───── Information supplied ─────
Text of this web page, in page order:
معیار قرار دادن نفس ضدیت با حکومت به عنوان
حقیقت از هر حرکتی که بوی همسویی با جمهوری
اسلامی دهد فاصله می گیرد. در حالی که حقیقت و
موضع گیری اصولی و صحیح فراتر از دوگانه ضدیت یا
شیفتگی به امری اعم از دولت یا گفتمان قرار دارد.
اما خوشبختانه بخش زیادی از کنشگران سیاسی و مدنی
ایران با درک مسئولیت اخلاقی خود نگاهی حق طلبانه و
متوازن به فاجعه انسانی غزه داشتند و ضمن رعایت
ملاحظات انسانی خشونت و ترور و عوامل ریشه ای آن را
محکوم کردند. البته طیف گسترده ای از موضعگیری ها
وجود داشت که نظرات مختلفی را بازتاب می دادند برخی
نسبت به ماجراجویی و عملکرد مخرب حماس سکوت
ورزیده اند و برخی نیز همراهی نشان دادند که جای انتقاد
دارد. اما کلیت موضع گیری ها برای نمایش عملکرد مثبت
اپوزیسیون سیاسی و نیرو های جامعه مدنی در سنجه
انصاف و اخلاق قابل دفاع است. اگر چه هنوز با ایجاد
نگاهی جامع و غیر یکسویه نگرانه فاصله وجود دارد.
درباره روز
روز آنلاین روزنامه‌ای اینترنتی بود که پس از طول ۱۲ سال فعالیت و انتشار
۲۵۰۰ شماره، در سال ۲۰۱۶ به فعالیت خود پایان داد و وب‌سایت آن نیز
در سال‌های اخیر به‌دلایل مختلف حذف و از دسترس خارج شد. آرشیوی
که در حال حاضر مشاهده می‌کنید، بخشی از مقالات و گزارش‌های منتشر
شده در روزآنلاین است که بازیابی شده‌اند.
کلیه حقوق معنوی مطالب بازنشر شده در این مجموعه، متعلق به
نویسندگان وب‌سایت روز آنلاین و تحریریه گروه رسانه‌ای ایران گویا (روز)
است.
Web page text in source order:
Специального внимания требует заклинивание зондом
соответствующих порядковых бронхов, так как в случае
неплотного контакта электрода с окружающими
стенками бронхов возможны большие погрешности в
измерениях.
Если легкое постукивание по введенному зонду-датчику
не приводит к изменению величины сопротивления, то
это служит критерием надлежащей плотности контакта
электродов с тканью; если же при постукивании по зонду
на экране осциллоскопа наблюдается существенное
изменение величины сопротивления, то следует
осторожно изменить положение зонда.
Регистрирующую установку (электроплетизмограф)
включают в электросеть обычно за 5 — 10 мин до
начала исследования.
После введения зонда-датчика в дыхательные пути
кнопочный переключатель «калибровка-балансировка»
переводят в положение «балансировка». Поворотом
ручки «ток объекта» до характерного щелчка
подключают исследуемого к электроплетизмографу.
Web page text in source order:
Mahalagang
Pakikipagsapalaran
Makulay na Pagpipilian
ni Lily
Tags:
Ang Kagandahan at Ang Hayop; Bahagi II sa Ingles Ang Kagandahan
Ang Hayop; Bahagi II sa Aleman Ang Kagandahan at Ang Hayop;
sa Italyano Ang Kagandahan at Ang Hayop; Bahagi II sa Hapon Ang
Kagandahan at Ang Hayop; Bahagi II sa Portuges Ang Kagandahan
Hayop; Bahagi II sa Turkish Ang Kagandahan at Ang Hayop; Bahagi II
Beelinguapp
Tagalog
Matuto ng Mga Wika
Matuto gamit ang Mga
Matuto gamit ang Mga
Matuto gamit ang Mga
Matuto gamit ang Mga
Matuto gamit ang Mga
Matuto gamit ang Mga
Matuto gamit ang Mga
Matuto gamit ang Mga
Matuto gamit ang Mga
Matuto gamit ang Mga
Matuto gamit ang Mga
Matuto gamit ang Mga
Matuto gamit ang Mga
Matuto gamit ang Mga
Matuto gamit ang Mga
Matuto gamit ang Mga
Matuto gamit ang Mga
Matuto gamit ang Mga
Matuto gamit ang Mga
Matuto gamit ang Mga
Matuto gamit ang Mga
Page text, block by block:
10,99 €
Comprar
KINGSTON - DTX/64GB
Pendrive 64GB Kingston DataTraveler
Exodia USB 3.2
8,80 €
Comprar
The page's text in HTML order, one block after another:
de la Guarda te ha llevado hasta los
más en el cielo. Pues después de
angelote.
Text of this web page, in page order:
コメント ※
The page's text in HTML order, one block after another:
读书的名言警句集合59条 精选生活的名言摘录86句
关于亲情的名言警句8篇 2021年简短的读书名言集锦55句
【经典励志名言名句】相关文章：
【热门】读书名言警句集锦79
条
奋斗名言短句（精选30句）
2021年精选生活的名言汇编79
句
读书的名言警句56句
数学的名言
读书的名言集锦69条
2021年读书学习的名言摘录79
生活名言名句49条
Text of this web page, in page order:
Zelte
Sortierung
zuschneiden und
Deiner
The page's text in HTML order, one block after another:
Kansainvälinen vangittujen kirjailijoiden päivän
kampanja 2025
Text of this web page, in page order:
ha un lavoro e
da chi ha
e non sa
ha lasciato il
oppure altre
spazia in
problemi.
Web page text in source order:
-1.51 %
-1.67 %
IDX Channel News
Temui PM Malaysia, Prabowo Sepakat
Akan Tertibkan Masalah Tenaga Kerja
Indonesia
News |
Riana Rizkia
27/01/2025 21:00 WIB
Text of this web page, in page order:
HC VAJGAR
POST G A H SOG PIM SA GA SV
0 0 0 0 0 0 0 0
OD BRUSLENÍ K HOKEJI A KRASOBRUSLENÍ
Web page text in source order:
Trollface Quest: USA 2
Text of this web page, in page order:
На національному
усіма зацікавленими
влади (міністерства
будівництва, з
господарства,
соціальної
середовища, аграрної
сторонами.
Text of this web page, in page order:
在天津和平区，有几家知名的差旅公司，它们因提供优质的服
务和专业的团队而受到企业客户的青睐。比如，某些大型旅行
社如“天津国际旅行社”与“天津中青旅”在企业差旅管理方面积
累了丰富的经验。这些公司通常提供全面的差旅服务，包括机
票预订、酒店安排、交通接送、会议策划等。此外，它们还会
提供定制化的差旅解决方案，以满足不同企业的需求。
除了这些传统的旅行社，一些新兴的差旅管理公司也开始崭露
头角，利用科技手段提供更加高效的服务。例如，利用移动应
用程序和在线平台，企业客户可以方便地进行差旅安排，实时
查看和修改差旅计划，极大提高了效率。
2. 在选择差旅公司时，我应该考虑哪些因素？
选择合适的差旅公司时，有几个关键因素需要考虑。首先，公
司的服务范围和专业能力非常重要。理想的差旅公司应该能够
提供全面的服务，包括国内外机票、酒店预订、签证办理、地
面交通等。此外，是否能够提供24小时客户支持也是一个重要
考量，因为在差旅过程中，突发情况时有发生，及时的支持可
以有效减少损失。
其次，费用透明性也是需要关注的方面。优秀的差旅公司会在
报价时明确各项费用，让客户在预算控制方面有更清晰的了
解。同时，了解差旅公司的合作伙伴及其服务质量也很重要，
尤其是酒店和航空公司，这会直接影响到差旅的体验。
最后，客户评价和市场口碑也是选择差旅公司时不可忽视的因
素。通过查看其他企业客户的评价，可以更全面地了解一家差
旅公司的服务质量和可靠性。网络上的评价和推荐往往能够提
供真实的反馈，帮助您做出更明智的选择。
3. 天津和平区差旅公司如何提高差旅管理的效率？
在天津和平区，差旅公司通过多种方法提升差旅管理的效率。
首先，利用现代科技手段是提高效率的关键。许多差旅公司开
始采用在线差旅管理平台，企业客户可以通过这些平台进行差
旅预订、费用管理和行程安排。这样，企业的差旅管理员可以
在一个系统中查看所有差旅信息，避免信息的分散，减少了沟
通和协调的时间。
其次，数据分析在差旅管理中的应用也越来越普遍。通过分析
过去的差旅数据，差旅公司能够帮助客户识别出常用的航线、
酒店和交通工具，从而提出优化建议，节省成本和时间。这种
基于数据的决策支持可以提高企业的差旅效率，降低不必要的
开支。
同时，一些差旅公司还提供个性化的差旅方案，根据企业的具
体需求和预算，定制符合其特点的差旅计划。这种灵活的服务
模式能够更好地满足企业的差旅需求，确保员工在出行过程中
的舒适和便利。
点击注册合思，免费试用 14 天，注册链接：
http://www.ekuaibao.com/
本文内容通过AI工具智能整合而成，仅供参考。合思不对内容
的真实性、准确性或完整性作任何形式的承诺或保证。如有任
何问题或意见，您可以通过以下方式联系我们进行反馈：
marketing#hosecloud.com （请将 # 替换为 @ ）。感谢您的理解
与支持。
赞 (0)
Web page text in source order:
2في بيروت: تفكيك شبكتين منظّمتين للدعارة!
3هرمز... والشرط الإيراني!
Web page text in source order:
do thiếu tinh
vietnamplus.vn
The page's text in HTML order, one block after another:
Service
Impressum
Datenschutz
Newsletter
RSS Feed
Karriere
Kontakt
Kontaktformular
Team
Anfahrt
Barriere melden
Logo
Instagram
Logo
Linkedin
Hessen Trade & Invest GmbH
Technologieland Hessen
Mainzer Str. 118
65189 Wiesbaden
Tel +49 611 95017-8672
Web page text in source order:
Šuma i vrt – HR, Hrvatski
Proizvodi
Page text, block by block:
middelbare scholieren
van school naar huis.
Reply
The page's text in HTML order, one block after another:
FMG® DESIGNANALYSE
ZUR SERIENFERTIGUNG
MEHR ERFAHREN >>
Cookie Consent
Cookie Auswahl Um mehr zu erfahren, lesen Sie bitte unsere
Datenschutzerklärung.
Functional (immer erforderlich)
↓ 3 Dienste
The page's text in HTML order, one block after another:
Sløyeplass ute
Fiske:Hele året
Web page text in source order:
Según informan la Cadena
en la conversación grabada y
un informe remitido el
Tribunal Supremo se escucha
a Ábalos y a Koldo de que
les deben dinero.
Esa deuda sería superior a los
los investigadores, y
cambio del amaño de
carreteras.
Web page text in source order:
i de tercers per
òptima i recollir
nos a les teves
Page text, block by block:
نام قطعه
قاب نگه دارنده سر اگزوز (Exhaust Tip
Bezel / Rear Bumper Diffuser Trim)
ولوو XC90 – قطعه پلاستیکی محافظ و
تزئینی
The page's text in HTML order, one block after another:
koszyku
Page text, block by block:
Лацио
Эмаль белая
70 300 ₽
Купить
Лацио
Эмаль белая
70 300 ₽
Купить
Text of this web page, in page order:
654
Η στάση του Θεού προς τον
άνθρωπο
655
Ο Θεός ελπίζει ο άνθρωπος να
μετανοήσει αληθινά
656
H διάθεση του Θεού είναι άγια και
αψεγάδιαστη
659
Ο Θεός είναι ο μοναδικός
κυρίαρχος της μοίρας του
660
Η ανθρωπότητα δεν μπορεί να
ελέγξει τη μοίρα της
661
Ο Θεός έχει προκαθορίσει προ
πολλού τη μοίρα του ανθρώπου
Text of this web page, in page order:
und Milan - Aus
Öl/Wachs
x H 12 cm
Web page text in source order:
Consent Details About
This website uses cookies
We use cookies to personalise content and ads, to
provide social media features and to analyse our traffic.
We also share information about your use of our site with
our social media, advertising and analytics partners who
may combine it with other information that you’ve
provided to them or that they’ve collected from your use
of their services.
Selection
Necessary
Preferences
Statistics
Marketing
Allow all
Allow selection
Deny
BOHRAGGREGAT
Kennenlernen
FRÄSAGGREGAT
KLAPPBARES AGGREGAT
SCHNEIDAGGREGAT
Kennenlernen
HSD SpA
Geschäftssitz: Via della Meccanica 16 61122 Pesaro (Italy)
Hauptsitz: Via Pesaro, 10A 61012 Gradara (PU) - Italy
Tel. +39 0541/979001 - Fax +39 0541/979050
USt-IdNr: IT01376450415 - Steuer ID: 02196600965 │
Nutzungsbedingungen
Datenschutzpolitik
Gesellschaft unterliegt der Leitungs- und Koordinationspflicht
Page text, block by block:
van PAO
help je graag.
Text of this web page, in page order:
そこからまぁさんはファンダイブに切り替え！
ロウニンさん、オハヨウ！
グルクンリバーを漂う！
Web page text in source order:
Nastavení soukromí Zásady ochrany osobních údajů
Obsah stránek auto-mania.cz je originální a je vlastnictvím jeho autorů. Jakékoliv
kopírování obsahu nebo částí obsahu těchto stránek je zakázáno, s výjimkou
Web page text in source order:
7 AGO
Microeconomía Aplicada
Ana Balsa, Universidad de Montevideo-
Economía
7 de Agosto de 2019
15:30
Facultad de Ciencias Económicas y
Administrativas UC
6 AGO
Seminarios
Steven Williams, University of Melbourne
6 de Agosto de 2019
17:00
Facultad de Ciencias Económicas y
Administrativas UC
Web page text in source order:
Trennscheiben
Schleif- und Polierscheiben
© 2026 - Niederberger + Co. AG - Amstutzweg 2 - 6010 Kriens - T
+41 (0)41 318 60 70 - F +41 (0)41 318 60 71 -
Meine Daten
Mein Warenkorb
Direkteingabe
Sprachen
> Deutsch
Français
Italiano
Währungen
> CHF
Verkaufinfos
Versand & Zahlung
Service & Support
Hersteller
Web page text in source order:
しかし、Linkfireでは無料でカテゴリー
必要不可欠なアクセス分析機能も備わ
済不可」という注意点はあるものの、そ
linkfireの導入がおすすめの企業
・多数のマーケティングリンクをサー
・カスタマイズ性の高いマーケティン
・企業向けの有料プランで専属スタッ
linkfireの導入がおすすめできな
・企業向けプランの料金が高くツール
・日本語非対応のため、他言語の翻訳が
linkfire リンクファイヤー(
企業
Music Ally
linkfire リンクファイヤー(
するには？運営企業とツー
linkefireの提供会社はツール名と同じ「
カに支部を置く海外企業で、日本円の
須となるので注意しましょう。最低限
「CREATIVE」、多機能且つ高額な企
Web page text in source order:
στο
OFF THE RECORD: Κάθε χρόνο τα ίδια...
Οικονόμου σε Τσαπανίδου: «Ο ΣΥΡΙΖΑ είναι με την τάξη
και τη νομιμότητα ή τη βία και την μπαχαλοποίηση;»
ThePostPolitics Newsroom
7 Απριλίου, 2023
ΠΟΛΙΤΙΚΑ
─────
• Work instruction
Taking the material above, report how many of its lines contain the word "برخی". Add nothing else.

• Task result
2